Evaluate the HA capabilities of the application
To evaluate the HA capabilities of your application, perform a failure analysis. Focus on single points of failure and critical components that would have a large impact on the application if they were unreachable, misconfigured, or started behaving unexpectedly. For areas that do have redundancy, determine whether the application is capable of detecting error conditions and self-healing.
You’ll need to carefully evaluate all components of your application, including the pieces designed to provide HA functionality, such as load balancers. Single points of failure will either need to be modified to have HA capabilities integrated, or will need to be replaced with services that can provide HA capabilities.
Evaluate the HA capabilities of dependent applications
You’ll need to understand not only your application’s SLA requirements to your consumer, but also the provided SLAs of any resource that your application may depend on. If you are committing an uptime to your customers of 99.9%, but a service your application depends on only has an uptime commitment of 99%, this could put you at risk of not meeting your SLA to your customers. If a dependent service is unable to provide a sufficient SLA, you may need to modify your own SLA, replace the dependency with an alternative, or find ways to meet your SLA while the dependency is unavailable. Depending on the scenario and the nature of the dependency, you can temporarily work around failing dependencies with solutions like caches and work queues.
Azure’s highly available platform
The Azure cloud platform has been designed to provide high availability throughout all its services. Like any system, applications may be affected by both hardware and software platform events. The need to design your application architecture to handle failures is critical, and the Azure cloud platform provides you with the tools and capabilities to make your application highly available. There are several core concepts when considering HA for your architecture on Azure:
- Availability sets
- Availability zones
- Load balancing
- Platform as a service (PaaS) HA capabilities
Availability sets are a way for you to inform Azure that VMs that belong to the same application workload should be distributed to prevent simultaneous impact from hardware failure and scheduled maintenance. Availability sets are made up of update domains and fault domains.
Update domains ensure that a subset of your application’s servers always remain running when the virtual machine hosts in an Azure datacenter require downtime for maintenance. Most updates can be performed with no impact to the VMs running on them, but there are times when this isn’t possible. To ensure that updates don’t happen to a whole datacenter at once, the Azure datacenter is logically sectioned into update domains (UD). When a maintenance event occurs, such as a performance update and critical security patch that needs to be applied to the host, the update is sequenced through update domains. The use of sequencing updates using update domains ensures that the whole datacenter isn’t unavailable during platform updates and patching.
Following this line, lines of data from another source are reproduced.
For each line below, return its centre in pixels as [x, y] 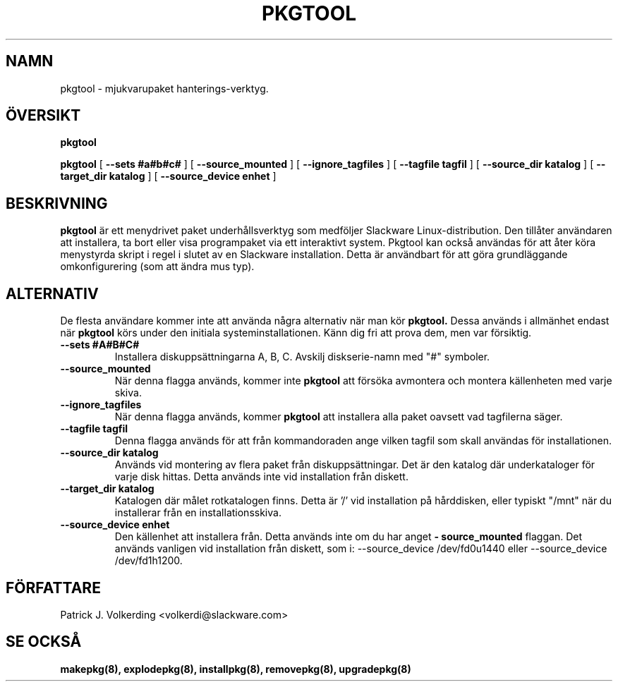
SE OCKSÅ [44, 642]
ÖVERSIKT [43, 116]
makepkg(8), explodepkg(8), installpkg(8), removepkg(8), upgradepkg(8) [236, 669]
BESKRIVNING [57, 203]
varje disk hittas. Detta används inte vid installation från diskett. [261, 477]
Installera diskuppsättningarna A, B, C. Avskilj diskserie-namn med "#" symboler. [302, 357]
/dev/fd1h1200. [149, 561]
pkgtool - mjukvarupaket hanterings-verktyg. [164, 88]
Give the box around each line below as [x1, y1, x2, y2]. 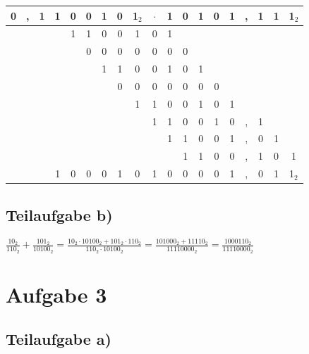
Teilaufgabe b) [6, 203, 113, 225]
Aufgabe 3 [6, 279, 107, 308]
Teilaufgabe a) [6, 328, 111, 350]
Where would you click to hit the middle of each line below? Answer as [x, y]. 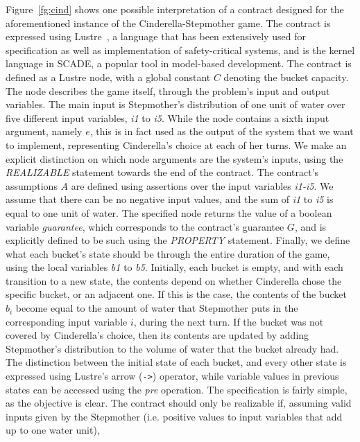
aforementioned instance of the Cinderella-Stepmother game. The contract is [168, 23]
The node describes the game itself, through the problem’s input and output [168, 90]
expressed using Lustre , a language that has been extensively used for [156, 36]
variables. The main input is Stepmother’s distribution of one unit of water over [175, 104]
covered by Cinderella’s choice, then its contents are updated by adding [157, 335]
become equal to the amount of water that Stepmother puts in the [157, 308]
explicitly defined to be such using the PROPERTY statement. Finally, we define [178, 240]
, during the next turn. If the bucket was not [229, 321]
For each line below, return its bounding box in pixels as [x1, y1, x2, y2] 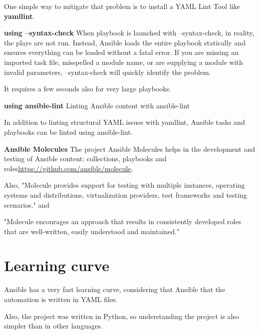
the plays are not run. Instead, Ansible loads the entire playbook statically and [4, 37, 246, 47]
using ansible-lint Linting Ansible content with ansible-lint [4, 100, 190, 110]
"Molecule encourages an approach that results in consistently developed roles [4, 216, 242, 227]
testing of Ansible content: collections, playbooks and [4, 153, 167, 164]
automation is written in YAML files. [4, 294, 118, 304]
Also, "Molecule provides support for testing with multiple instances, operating [4, 180, 245, 190]
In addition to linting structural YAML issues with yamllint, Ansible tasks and [4, 117, 245, 127]
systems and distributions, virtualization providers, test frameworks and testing [4, 189, 247, 200]
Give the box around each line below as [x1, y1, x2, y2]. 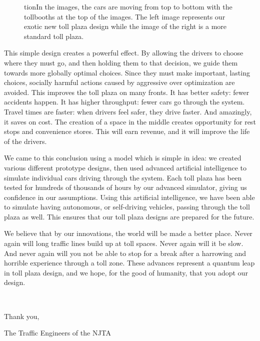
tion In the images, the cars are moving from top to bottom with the [24, 1, 232, 11]
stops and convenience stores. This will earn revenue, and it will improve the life [4, 126, 250, 136]
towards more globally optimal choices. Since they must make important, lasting [4, 67, 250, 77]
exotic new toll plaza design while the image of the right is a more [24, 21, 227, 31]
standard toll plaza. [24, 30, 84, 41]
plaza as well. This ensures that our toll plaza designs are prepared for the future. [4, 211, 254, 221]
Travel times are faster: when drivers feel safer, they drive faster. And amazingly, [4, 106, 252, 116]
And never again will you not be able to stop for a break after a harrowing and [4, 247, 246, 258]
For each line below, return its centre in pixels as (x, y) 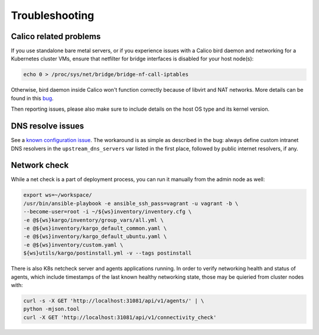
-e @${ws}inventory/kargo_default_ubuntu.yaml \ (95, 236)
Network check (40, 165)
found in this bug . (32, 98)
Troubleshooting (53, 15)
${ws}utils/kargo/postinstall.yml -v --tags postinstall (108, 253)
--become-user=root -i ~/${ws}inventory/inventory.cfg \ (108, 212)
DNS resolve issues (48, 126)
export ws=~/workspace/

While update domains represent a logical section of the datacenter, fault domains (FD) represent physical sections of the datacenter and ensure rack diversity of servers in an availability set. Fault domains align to the physical separation of shared hardware in the datacenter. This includes power, cooling, and network hardware that supports the physical servers located in server racks. In the event the hardware that supports a server rack has become unavailable, only that rack of servers would be affected by the outage. By placing your VMs in an availability set, your VMs will be automatically spread across multiple FDs so that in the event of a hardware failure, only part of your VMs will be impacted.
With availability sets, you can ensure your application remains online if a high-impact maintenance event is required or hardware failures occur.
Availability zones are independent physical datacenter locations within a region that include their own power, cooling, and networking. By taking availability zones into account when deploying resources, you can protect workloads from datacenter outages while retaining presence in a particular region. Services like virtual machines are zonal services and allow you to deploy them to specific zones within a region. Other services are zone-redundant services and will replicate across the availability zones in the specific Azure region. Both types ensure that there are no single points of failure within an Azure region.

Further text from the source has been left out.